I was first introduced to the politics of the Ogallala as a newspaper reporter covering the corporate hog farm issue of the mid-90s in Oklahoma and Kansas. The long-term prognosis was grim even back then, and it has only gotten worse as none of the issues putting immense pressure on the resource ever went away.
Climate change, long-term drought, continued (and accelerating) grassland/grazing land conversion to center-pivot agriculture, hydraulic fracking, ethanol mandates, commodity prices, and even more CAFOs (confined animal feeding operations) and feedlots are still combining to literally suck the Ogallala dry.
The reason I bring this up is that I recently saw a story about how the level of the Ogallala has dropped yet again in southwestern Kansas, and the rate of decrease seems to be increasing year-over-year. Some areas of the Ogallala seem to be stable, while in other regions the decline is so severe that many farmers are abandoning crop irrigation altogether.
And while the issue itself is regional, the consequences are not. In a world seemingly overflowing with bad environmental news on every front, the continued decline of the Ogallala is one of the more underreported slow-motion regional environmental disasters of our time, but it is a glaring example of the primacy that water will play in the many issues facing not this region, but the entire country.

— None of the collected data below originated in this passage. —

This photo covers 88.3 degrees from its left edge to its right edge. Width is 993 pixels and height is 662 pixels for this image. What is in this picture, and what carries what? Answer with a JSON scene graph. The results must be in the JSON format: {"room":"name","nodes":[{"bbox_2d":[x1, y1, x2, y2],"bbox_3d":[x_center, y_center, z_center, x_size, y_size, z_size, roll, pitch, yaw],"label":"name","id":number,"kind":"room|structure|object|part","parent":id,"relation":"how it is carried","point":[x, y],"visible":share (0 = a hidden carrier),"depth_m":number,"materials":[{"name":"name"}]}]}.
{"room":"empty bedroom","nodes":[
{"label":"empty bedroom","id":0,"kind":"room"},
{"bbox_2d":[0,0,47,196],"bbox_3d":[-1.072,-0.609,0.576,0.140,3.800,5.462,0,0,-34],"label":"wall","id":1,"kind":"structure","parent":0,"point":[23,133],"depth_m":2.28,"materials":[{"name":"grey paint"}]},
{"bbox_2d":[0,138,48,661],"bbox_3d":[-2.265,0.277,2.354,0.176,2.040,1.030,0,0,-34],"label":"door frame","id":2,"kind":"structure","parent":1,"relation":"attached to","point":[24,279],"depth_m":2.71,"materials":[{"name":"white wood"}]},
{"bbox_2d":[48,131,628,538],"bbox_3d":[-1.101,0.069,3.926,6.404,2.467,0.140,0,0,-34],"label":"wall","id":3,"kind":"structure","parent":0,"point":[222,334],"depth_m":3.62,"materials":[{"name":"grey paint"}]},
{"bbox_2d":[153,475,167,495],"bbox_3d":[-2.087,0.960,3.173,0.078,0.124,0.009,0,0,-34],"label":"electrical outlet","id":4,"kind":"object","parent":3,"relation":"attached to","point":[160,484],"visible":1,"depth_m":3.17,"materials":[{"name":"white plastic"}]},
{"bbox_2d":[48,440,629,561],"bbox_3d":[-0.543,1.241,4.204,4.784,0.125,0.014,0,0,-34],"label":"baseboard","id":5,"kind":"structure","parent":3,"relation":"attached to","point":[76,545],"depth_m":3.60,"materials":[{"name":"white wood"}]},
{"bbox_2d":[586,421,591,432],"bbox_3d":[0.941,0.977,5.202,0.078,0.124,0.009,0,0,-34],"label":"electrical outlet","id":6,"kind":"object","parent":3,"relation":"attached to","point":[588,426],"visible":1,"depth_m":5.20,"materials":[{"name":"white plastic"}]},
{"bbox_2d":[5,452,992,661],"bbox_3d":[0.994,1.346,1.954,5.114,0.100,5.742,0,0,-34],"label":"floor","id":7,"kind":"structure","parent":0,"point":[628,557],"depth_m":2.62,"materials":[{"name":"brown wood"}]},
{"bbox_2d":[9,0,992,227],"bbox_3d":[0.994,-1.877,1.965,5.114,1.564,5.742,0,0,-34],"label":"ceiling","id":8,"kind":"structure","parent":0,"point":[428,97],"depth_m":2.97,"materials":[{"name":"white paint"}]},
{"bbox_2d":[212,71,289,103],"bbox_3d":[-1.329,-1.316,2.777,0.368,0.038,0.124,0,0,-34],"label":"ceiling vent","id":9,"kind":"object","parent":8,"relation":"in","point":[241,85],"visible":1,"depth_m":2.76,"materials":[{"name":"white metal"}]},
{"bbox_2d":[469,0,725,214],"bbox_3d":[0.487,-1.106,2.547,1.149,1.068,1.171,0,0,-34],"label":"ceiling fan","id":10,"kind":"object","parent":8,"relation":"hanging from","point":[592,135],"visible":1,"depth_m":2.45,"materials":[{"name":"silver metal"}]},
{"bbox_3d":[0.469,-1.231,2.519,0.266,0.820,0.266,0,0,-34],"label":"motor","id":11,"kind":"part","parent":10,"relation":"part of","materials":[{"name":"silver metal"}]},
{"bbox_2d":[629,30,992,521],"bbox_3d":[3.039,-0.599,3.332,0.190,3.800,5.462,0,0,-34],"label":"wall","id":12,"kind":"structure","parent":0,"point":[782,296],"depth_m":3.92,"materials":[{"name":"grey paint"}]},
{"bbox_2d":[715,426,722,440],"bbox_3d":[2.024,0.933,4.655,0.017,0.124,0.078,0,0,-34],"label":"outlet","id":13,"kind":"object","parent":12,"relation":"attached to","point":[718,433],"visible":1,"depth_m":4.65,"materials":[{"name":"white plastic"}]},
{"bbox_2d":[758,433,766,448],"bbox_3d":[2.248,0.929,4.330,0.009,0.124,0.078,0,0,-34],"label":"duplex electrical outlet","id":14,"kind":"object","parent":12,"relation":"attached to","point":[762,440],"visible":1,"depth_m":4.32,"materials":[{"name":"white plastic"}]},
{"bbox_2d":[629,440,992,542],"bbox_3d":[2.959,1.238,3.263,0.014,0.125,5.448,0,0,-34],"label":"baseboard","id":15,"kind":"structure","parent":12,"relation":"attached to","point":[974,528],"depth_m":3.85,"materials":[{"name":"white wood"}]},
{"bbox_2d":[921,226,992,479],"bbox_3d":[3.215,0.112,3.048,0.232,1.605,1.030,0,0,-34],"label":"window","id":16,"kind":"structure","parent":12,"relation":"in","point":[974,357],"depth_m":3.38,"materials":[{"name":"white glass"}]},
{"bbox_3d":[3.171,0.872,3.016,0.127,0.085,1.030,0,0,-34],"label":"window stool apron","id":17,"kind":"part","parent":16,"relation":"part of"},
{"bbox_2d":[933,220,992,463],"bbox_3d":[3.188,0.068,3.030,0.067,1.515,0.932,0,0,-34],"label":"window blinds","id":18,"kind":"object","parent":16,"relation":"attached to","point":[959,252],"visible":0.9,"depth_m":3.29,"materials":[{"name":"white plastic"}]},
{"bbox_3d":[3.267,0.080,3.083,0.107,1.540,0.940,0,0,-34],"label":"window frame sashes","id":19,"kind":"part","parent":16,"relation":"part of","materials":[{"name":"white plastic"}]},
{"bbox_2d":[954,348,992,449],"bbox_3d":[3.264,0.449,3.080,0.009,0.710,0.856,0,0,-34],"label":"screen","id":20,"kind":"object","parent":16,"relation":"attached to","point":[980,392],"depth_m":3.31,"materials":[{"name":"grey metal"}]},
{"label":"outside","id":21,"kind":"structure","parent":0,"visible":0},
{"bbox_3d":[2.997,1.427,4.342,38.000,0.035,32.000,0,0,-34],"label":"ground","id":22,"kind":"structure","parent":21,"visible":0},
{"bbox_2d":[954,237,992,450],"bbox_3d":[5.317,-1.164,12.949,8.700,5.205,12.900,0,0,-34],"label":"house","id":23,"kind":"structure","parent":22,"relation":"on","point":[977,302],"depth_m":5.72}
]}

It's obvious to anyone not congenitally delusional that if we stay on the same path, doing things the same way, that we are well and truly screwed. Something's gotta give, and in that eternal tug-of-war between us and the rock we inhabit, we are always going to lose. Always.
Because while we most assuredly need the Earth in its present incarnation to survive, she damn sure doesn't need us.
I just wonder how long—if ever— it’ll take us to accept that immutable fact.
Truly a brilliant and lyrical piece, Chad. Human hubris is singularly dangerous, guiding as it does so many of the short-sighted actions that we take as a species, with little regard for the longer-term consequences. “Don’t worry—I’ve got this” seems to be the chanted mantra of all those for whom giving their actions a second thought is far too inconvenient to consider, because the only response is, “No, dude—you DON’T got this.” Keep writing—your work shines light in all the right and consequential places.
Thanks very interesting. I had heard the aquifer was fossil water. Heartening to hear there may be a chance for recovery.